Once your data is stored in the database, you'll need to retrieve it effectively. Langchain supports a variety of retrieval algorithms, adding significant value to the process. It includes basic methods for a quick start, such as a simple semantic search. However, Langchain also goes the extra mile by providing a collection of advanced algorithms to enhance retrieval performance. These include:

Parent Document Retriever: This feature allows you to create multiple embeddings per parent document, making it possible to look up smaller document chunks while retaining larger contextual information.
Self-Query Retriever: User questions often contain references that require more than semantic matching; they may involve metadata filters. Self-query retrieval allows you to parse out the semantic elements of a query from other metadata filters, making responses more context-aware.
Ensemble Retriever: Sometimes, you may want to retrieve documents from multiple sources or employ various retrieval algorithms. The ensemble retriever feature enables you to do this effortlessly.

Incorporating retrieval into your chatbot's architecture is vital for making it a true multi-document chatbot. The powerful combination of Mistral 7B, ChromaDB, and Langchain, with its advanced retrieval capabilities, opens up new possibilities for enhancing user interactions and providing informative responses.

Building the Multi-Document Chatbot

With a solid foundation in Mistral 7B, ChromaDB, and Langchain, you can now begin building your multi-document chatbot. This entails data preprocessing, model fine-tuning, and deployment strategies to ensure that your chatbot can provide accurate and informative responses.

Tutorial

If you require extra GPU resources for the tutorials ahead, you can explore the offerings on E2E CLOUD. We provide a diverse selection of GPUs.

To get one, head over to MyAccount, and sign up. Then launch a GPU node as is shown in the screenshot below:

‍

Make sure you add your ssh keys during launch, or through the security tab after launching.

Once you have launched a node, you can use VSCode Remote Explorer to ssh into the node and use it as a local development environment.

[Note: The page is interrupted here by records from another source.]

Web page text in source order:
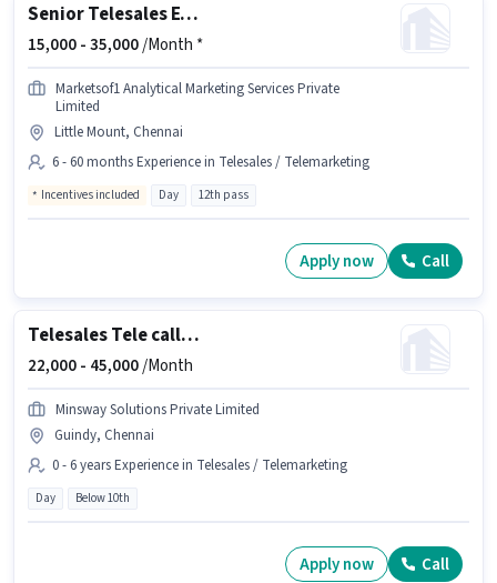
Senior Telesales Executive
15,000 -35,000/Month *
Marketsof1 Analytical Marketing Services Private
Limited
Little Mount, Chennai
6 - 60 months Experience in Telesales / Telemarketing
Incentives included Day 12th pass
Apply now Call
Telesales Tele calling
22,000 - 45,000/Month
Minsway Solutions Private Limited
Guindy, Chennai
0 - 6 years Experience in Telesales / Telemarketing
Day Below 10th
Apply now Call

Running Langchain and RAG for Text Generation and Retrieval

In this tutorial, we'll walk you through using Langchain and the Retrieval-Augmented Generation (RAG) model to perform text generation and information retrieval tasks. Langchain is a framework for orchestrating various Natural Language Processing (NLP) models and components, and RAG is a model that combines text generation and retrieval for more contextually relevant responses.

Running with Langchain

Setting Up the Environment


!pip install -q -U bitsandbytes
!pip install -q -U git+https://github.com/huggingface/transformers.git
!pip install -q -U git+https://github.com/huggingface/peft.git
!pip install -q -U git+https://github.com/huggingface/accelerate.git
!pip install -q -U einops
!pip install -q -U safetensors
!pip install -q -U torch
!pip install -q -U xformers
!pip install -q -U langchain
!pip install -q -U ctransformers[cuda]
!pip install chromadb
!pip install sentence-transformers

Authenticating with Hugging Face

To authenticate with Hugging Face, you'll need an access token. Here's how to get it:

Go to your Hugging Face account.
Navigate to ‘Settings’ and click on ‘Access Tokens’.
Create a new token or copy an existing one.

(Link to Huggingface)


!pip install huggingface_hub


from huggingface_hub import notebook_login
notebook_login()

We begin by defining the model we want to use. In this case, it's ‘mistralai/Mistral-7B-Instruct-v0.1.’
We create an instance of the model for text generation and set various parameters for its behavior.


import torch
from transformers import BitsAndBytesConfig
quantization_config = BitsAndBytesConfig(
    load_in_4bit=True,
    bnb_4bit_compute_dtype=torch.float16,
    bnb_4bit_quant_type="nf4",
    bnb_4bit_use_double_quant=True,
)

Langchain Setup

We import Langchain components.
We create a Langchain pipeline using the model for text generation.


pipeline = pipeline(
        "text-generation",
        model=model_4bit,
        tokenizer=tokenizer,
        use_cache=True,
        device_map="auto",
        max_length=500,
        do_sample=True,
        top_k=5,
        num_return_sequences=1,
        eos_token_id=tokenizer.eos_token_id,
        pad_token_id=tokenizer.eos_token_id,
)


from langchain import HuggingFacePipeline
from langchain import PromptTemplate, LLMChain
llm = HuggingFacePipeline(pipeline=pipeline)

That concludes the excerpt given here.